**Description of the task**
Below are the records; give again exactly the line with "modul umí poskytnout informaci o producentovi, který", the line with "modul umí poskytnout informaci, zda", and each line that lies between them, and nothing besides.

**Records for this exercise**
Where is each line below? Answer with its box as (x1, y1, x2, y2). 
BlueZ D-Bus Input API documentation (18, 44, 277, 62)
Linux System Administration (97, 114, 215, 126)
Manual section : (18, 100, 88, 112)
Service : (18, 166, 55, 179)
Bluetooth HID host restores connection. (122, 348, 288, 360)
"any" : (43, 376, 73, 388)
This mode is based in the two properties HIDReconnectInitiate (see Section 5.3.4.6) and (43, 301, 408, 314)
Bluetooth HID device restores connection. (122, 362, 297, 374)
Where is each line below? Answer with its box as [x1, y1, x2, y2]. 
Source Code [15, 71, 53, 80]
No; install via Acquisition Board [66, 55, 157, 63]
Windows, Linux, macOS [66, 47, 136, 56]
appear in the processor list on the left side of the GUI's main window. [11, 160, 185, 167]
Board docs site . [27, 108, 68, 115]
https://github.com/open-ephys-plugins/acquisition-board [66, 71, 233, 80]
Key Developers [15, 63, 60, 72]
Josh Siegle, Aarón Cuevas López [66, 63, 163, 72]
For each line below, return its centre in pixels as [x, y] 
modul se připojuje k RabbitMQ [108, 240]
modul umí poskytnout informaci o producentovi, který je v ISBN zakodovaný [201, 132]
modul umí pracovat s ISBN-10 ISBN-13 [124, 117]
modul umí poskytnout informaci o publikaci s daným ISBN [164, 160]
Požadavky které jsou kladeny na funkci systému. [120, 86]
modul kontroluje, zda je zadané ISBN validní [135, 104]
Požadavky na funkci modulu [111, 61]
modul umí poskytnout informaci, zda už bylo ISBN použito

==

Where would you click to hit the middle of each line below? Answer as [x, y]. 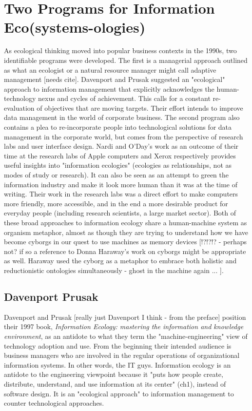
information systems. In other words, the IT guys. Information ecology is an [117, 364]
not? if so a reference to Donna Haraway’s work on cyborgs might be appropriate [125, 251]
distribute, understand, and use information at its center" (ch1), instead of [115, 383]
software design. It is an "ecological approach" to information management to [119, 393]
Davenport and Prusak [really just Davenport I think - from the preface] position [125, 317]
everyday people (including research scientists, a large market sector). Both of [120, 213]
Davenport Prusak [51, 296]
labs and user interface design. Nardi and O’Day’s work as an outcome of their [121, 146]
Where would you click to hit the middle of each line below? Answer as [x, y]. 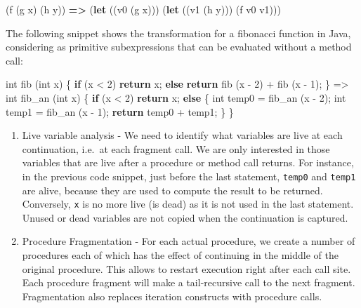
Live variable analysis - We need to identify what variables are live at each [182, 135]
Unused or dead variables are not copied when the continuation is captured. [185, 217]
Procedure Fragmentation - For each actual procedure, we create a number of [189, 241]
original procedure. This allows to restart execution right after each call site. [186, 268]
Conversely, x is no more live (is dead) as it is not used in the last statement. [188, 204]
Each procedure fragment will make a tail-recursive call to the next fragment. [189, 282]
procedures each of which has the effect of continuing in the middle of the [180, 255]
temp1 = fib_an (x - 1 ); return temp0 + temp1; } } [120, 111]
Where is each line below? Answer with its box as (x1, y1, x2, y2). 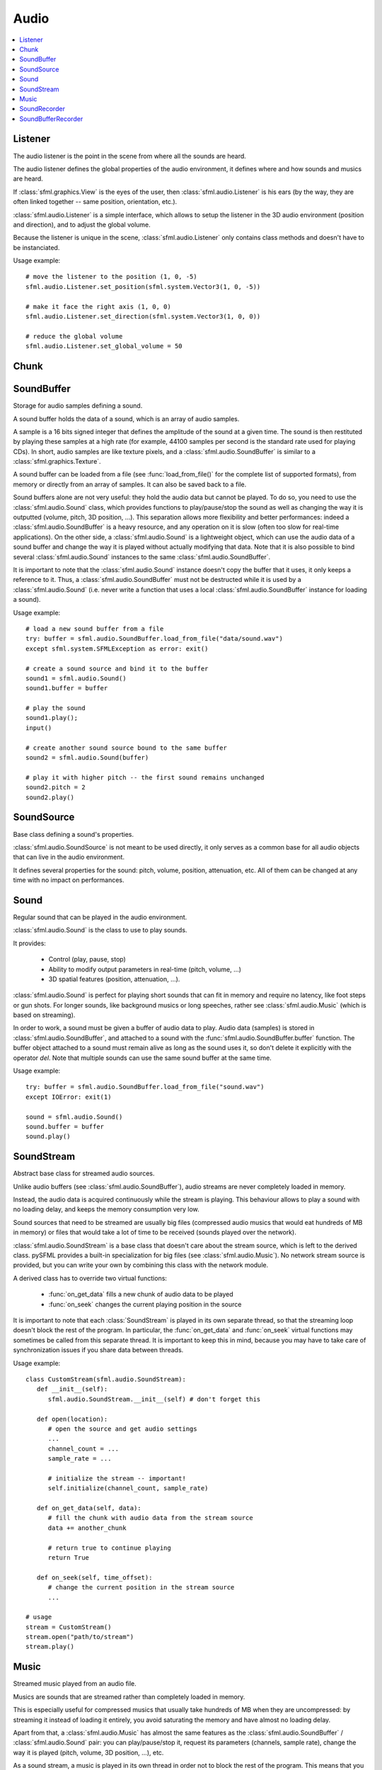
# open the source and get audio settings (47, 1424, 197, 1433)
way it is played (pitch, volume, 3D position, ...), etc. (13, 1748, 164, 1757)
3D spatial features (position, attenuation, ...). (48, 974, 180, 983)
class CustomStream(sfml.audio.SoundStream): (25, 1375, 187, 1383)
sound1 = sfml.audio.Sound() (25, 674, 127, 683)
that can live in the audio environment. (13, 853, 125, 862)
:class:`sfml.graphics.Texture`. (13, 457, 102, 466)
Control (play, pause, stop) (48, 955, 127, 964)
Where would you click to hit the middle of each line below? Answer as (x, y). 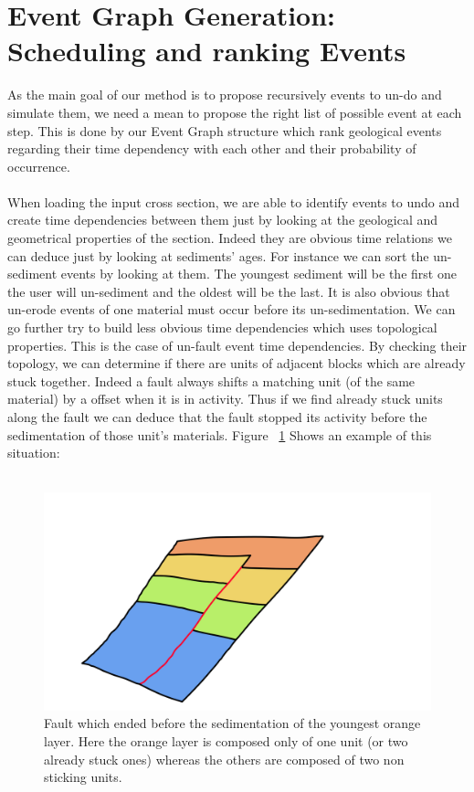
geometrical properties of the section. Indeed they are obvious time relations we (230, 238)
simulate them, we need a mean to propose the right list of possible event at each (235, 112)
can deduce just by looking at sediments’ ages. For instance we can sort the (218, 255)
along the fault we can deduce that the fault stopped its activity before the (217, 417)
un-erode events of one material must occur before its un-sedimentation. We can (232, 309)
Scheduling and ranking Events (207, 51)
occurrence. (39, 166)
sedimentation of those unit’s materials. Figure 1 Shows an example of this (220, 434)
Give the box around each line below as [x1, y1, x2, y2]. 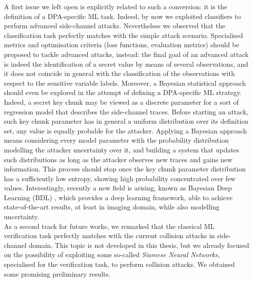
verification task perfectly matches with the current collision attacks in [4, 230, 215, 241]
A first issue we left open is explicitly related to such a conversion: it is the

**Result of the exercise**
modul umí poskytnout informaci o producentovi, který je v ISBN zakodovaný [201, 132]
modul umí pracovat s ISBN-10 ISBN-13 [124, 117]
modul umí poskytnout informaci o publikaci s daným ISBN [164, 160]
Požadavky které jsou kladeny na funkci systému. [120, 86]
modul kontroluje, zda je zadané ISBN validní [135, 104]
Požadavky na funkci modulu [111, 61]
modul umí poskytnout informaci, zda už bylo ISBN použito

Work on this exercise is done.